Cast your mind back, briefly, to the charts of 2010. The Black Eyed Peas were churning out a generic party song every other month; Taylor Swift was still country, and Beyoncé was Sasha Fierce. Lady Gaga’s dazzling pop theatrics were touted as the future, underpinned by thumping industrial tunes like “Telephone” and dresses made of meat. But somewhere, in the cracks between the predetermined hits, another artist was subtly shaping the way women, in particular, would create songs for years to come. Robyn was back – and she’d been staying out late.
“My drinking is killing me” isn’t exactly the traditional pop album opener. With it, Robyn radioed in from another dimension over restrained electro beats and sirens. The spoken word track grows in intensity with every verse, its shopping list of grievances taking its time to get to its point: “Don’t fucking tell me what to do.” It signalled that something new had arrived, both in sentiment and sound. It was a rejection of the traditional pop mould, even of the R&B inspired melodies that had run through her previous record. Robyn had a clear message of intent: she was going to do what she wanted, and what she wanted was to bring pop to the club.
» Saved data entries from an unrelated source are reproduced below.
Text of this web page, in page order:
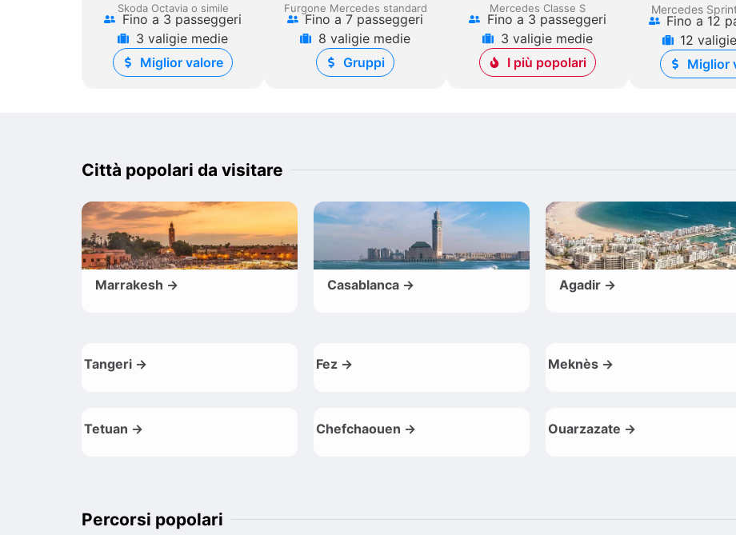
Skoda Octavia o simile
Fino a 3 passeggeri
3 valigie medie
Miglior valore
Furgone Mercedes standard
Fino a 7 passeggeri
8 valigie medie
Gruppi
Mercedes Classe S
Fino a 3 passeggeri
3 valigie medie
I più popolari
Mercedes
Fino a 12
12
Miglior
Città popolari da visitare
Marrakesh → Casablanca → Agadir →
Tangeri → Fez → Meknès →
Tetuan → Chefchaouen → Ouarzazate →
Percorsi popolari

Body Talk wasn’t so much a traditional album as it was a catalogue of songs, released whenever they were ready. This freedom to randomly thrust songs into the world whenever she felt like it came with the independence of running her own label, Konichiwa Records, which Robyn had set up when she realised the majors were never going to let her take her own path. She’d been a teen megastar in her native Sweden, and had success in the US and UK with early bubblegum singles like “Show Me Love”, which best encapsulates the Robyn of the late 90s. It was recorded with Max Martin at Sweden’s Cheiron Studios, home of the meticulously crafted early Britney Spears/Backstreet Boys sound, and opens with a throaty “yea-aay-yea-aay” that, if you were doing a pub quiz, you’d swear down was Spears. The Britney comparison is only deepened by the clipped hi-hats and striking piano chords that sound cribbed from “...Baby One More Time”, a full year before its release. But Robyn was already outgrowing that shrink-wrapped R&B pop sound, even before it became the sound that epitomised the era. When her label insisted on more of the same, she went it alone.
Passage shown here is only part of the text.